Your goal » Omit all pictures. Reproduce exactly the lines from the first line of the records below through the line with "Text editing functions".

The data »
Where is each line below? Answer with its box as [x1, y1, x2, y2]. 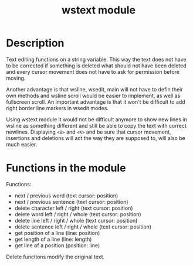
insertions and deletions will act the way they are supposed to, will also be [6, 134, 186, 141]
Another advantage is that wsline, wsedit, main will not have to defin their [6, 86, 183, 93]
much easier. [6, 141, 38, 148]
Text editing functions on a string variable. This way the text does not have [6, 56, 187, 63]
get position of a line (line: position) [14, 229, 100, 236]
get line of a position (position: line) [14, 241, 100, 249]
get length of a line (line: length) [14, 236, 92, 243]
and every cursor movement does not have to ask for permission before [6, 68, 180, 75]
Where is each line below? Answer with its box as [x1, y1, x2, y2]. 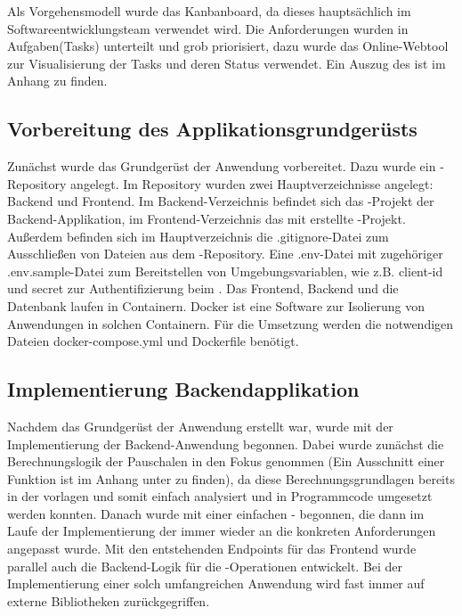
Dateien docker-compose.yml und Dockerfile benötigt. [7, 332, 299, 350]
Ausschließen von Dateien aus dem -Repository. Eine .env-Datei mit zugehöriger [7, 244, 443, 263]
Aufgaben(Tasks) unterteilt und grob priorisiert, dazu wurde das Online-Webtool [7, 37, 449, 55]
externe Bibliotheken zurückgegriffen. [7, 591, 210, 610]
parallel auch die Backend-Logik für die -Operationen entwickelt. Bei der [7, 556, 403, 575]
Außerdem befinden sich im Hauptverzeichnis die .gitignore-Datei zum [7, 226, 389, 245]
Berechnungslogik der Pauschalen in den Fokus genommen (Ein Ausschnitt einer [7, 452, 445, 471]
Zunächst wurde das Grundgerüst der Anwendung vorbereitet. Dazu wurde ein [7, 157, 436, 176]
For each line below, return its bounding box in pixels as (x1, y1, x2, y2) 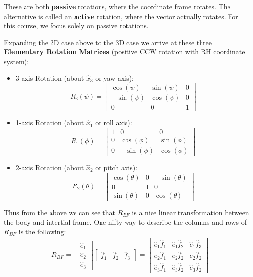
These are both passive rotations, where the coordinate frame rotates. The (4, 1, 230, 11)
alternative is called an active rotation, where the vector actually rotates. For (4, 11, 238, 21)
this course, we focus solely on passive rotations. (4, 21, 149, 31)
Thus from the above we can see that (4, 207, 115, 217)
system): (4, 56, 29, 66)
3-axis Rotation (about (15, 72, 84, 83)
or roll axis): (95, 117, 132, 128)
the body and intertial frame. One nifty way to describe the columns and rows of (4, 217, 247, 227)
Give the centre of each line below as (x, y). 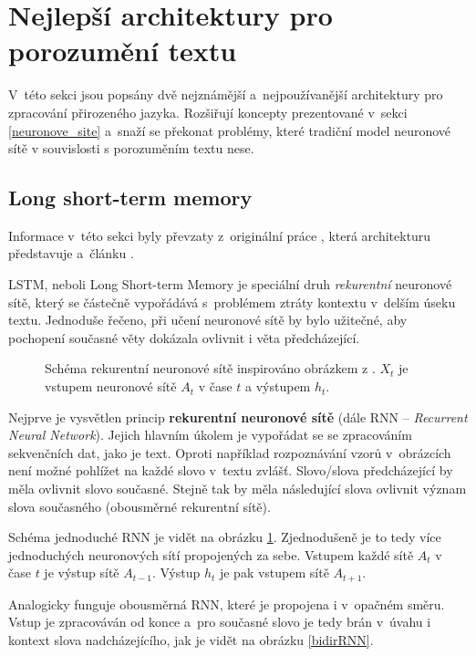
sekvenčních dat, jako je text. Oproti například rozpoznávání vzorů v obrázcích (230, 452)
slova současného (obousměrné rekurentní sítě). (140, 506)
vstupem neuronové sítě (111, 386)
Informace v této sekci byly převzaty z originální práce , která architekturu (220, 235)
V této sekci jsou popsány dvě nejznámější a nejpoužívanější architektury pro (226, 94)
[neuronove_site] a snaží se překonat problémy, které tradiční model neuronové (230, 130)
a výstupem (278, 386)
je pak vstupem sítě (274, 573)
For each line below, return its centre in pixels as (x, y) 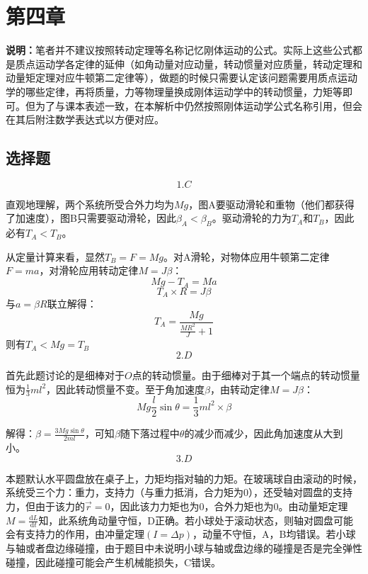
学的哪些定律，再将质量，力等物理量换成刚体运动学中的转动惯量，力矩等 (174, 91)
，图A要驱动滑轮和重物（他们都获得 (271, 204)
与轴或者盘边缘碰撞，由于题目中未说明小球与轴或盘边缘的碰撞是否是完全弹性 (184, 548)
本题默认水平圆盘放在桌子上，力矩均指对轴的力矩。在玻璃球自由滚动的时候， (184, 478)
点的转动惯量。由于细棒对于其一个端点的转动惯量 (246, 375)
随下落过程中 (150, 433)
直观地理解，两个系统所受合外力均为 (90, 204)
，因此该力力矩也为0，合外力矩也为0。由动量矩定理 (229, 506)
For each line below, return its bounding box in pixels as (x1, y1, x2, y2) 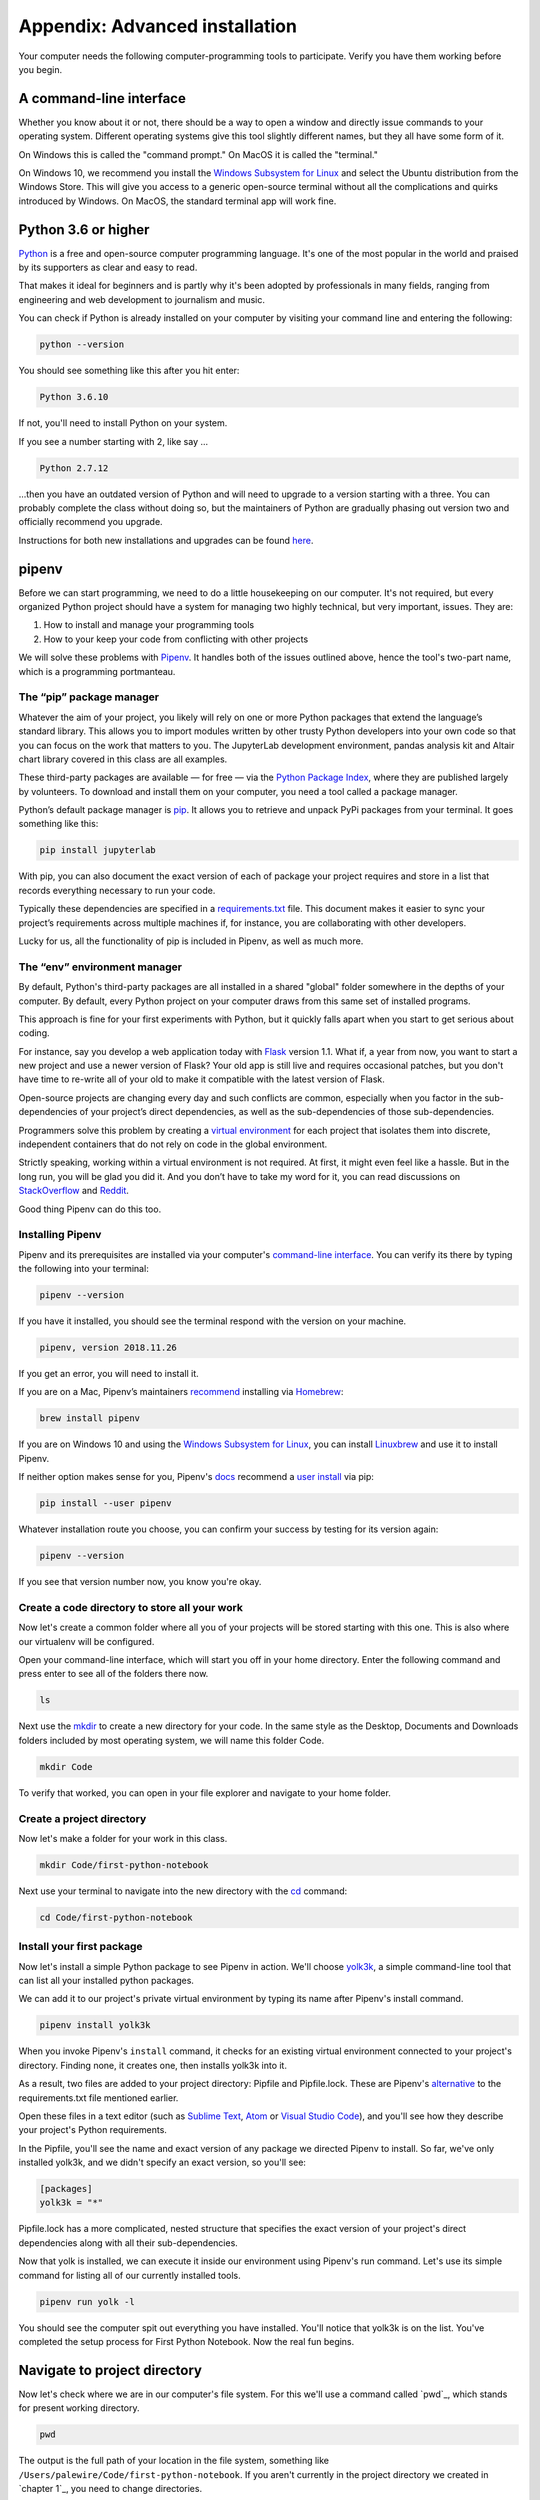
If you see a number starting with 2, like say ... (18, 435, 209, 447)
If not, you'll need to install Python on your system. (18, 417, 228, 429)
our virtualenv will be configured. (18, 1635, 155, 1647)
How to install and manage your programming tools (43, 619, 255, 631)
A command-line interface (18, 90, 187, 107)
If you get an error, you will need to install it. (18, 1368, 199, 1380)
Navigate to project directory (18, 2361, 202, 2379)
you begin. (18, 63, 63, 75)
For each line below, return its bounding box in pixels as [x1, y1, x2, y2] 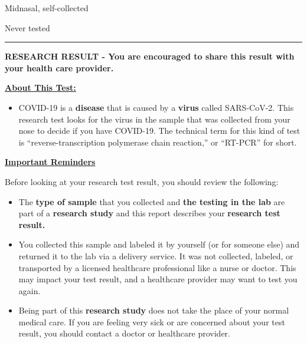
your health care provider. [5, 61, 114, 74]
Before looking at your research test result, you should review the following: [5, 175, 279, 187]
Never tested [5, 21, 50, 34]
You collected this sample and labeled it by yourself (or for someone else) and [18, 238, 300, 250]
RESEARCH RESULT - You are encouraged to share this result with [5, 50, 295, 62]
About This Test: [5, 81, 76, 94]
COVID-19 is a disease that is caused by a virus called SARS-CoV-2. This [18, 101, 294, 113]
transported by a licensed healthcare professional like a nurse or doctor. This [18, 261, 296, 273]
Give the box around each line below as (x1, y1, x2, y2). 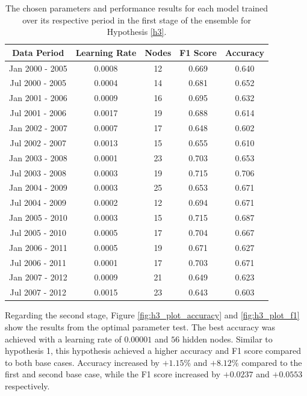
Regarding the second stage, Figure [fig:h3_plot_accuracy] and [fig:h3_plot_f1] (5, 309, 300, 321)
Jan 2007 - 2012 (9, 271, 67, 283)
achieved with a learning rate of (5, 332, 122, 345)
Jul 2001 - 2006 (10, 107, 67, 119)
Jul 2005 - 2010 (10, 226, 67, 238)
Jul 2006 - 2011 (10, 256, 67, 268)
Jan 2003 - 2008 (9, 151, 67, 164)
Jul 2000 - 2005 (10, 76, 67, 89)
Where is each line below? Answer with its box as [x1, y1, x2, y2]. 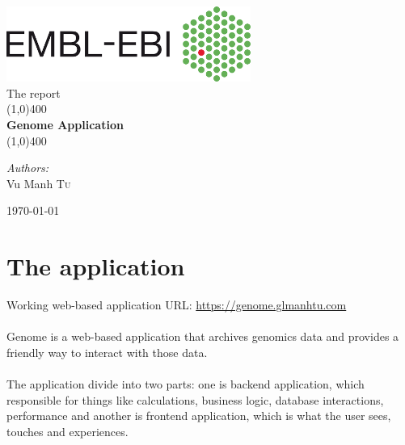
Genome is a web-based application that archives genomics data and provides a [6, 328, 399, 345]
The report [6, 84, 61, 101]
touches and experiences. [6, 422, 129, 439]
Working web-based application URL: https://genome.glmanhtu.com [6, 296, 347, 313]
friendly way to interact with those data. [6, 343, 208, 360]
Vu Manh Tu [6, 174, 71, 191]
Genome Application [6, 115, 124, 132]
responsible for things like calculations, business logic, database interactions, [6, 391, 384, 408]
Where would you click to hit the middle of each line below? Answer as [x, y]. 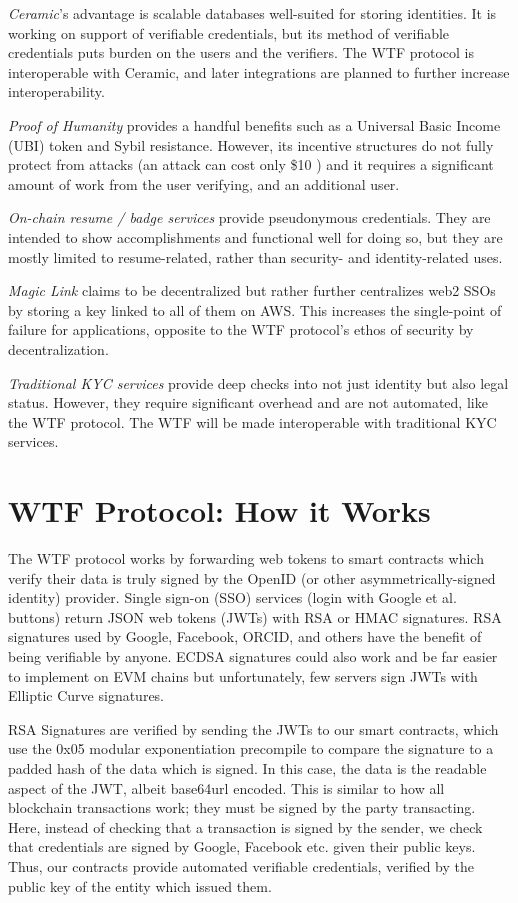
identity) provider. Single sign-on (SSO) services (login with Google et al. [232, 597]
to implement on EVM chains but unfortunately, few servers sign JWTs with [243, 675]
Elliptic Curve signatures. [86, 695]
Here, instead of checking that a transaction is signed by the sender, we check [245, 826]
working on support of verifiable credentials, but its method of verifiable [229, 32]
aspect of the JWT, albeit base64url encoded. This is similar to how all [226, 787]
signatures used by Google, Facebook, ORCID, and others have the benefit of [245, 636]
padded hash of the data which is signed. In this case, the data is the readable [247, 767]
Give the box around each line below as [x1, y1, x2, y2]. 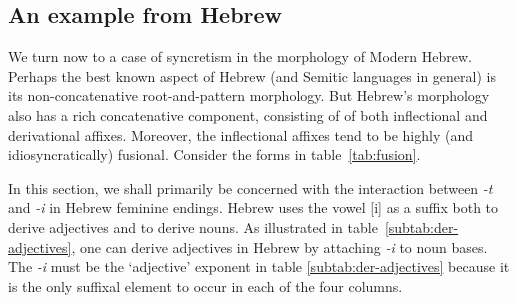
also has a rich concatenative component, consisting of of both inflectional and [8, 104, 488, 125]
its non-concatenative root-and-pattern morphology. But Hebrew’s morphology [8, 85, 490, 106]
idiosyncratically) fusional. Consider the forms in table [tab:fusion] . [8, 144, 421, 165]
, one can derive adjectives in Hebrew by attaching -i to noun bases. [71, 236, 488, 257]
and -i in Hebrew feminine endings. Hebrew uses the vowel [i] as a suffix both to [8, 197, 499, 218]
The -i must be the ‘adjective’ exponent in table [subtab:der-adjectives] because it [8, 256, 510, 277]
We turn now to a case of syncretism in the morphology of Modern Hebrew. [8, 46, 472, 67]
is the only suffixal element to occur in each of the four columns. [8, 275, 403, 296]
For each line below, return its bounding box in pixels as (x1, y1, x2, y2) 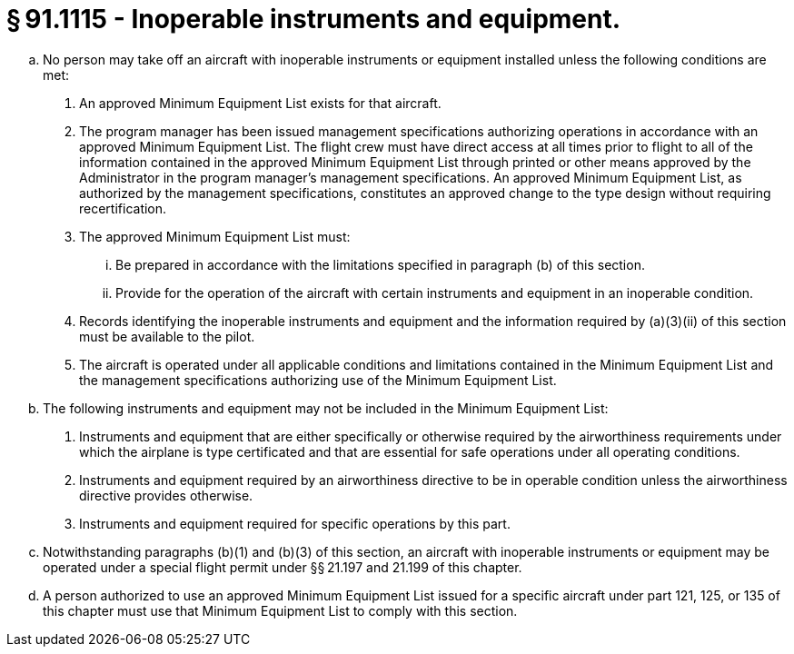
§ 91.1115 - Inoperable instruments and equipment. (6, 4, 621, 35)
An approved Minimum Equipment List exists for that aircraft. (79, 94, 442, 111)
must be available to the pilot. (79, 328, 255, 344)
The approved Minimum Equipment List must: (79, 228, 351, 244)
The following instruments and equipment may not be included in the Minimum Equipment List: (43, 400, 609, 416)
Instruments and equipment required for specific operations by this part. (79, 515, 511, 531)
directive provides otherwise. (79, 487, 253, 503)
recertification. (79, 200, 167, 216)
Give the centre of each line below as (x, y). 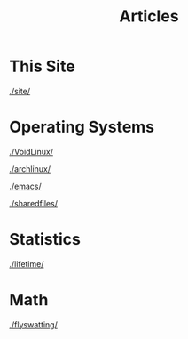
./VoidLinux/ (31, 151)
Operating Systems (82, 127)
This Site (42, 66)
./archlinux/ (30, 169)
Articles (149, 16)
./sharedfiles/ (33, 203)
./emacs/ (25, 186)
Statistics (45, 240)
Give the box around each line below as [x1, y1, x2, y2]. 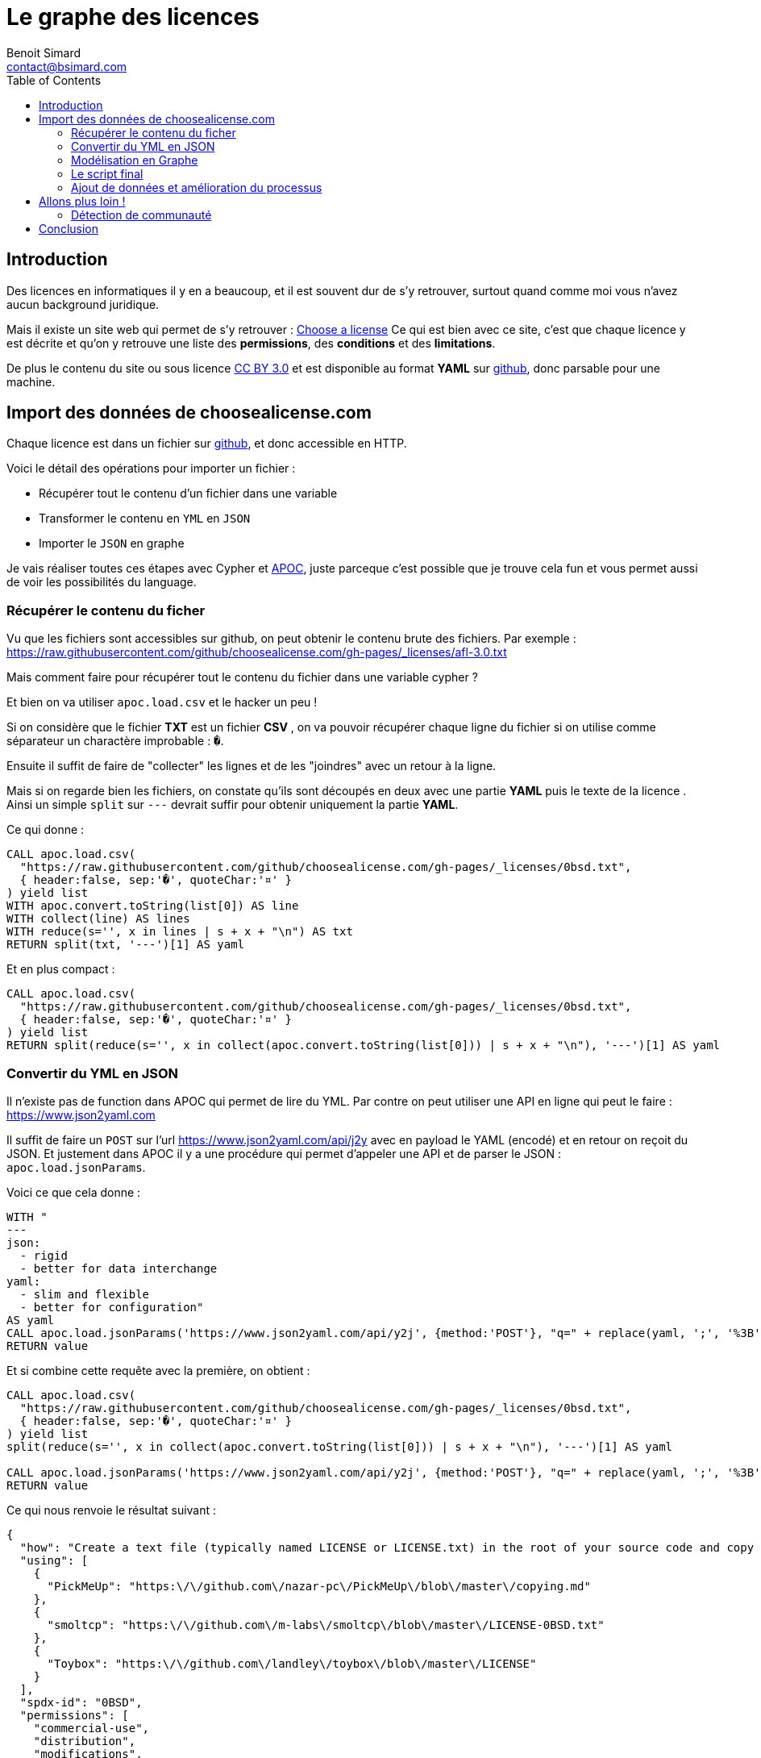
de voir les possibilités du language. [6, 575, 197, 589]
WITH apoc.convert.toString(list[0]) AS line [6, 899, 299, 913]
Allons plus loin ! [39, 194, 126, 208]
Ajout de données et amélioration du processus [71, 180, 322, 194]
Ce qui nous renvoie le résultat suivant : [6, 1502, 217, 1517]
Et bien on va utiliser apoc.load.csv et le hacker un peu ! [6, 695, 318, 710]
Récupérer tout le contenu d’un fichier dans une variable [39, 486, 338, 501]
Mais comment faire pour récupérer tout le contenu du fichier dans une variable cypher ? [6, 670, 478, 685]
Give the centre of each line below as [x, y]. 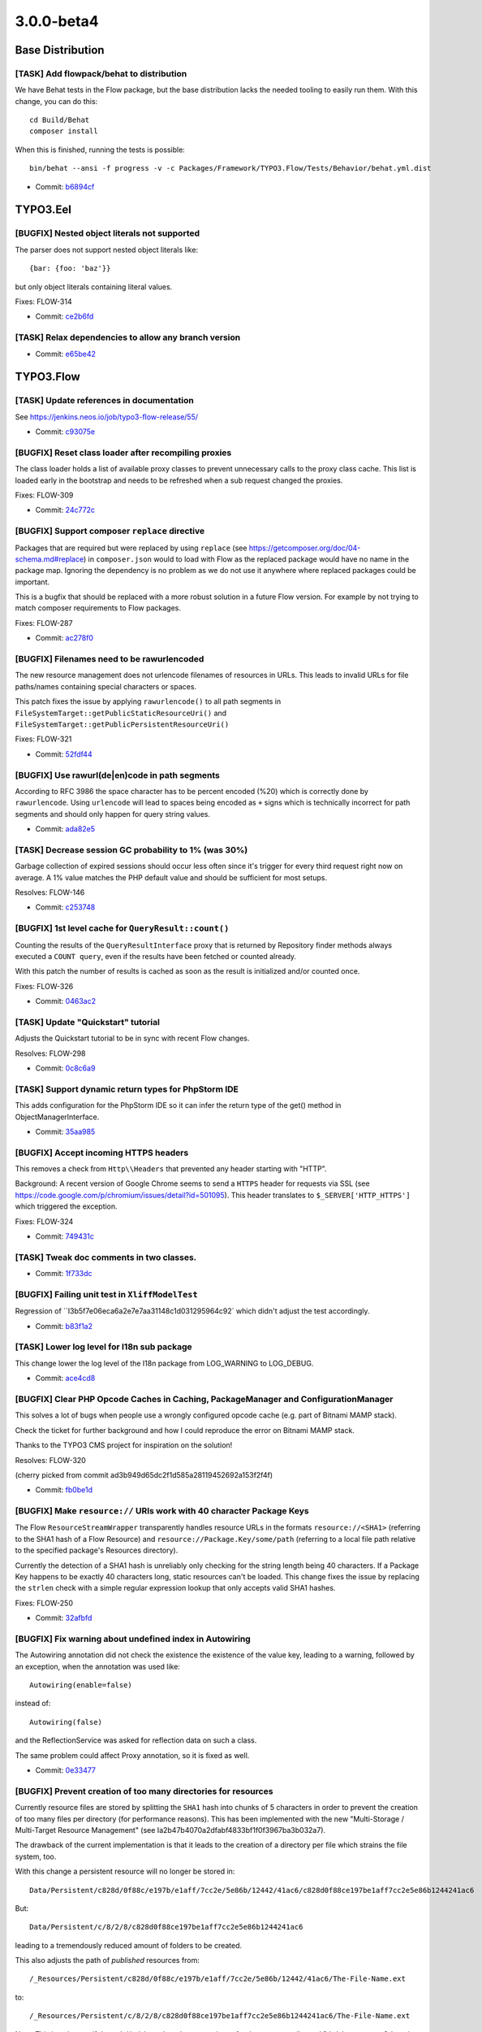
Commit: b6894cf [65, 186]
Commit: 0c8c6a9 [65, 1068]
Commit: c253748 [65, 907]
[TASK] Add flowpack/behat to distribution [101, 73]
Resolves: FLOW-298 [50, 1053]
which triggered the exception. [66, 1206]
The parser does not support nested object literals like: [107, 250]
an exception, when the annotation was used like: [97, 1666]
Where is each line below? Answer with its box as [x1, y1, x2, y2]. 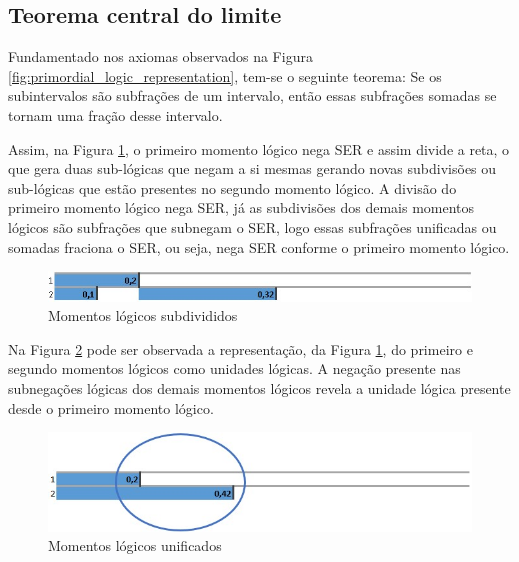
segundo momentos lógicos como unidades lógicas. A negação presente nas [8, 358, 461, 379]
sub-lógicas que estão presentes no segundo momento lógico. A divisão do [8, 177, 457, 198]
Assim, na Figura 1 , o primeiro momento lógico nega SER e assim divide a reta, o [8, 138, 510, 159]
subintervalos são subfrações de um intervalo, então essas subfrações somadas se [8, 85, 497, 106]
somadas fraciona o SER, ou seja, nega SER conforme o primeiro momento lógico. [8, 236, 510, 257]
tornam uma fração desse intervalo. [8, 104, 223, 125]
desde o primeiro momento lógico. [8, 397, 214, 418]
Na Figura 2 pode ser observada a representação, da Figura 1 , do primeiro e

Completed exercise »
Where is each line below? Answer with its box as [x1, y1, x2, y2]. 
insertions and deletions will act the way they are supposed to, will also be [6, 134, 186, 141]
Another advantage is that wsline, wsedit, main will not have to defin their [6, 86, 183, 93]
much easier. [6, 141, 38, 148]
Text editing functions on a string variable. This way the text does not have [6, 56, 187, 63]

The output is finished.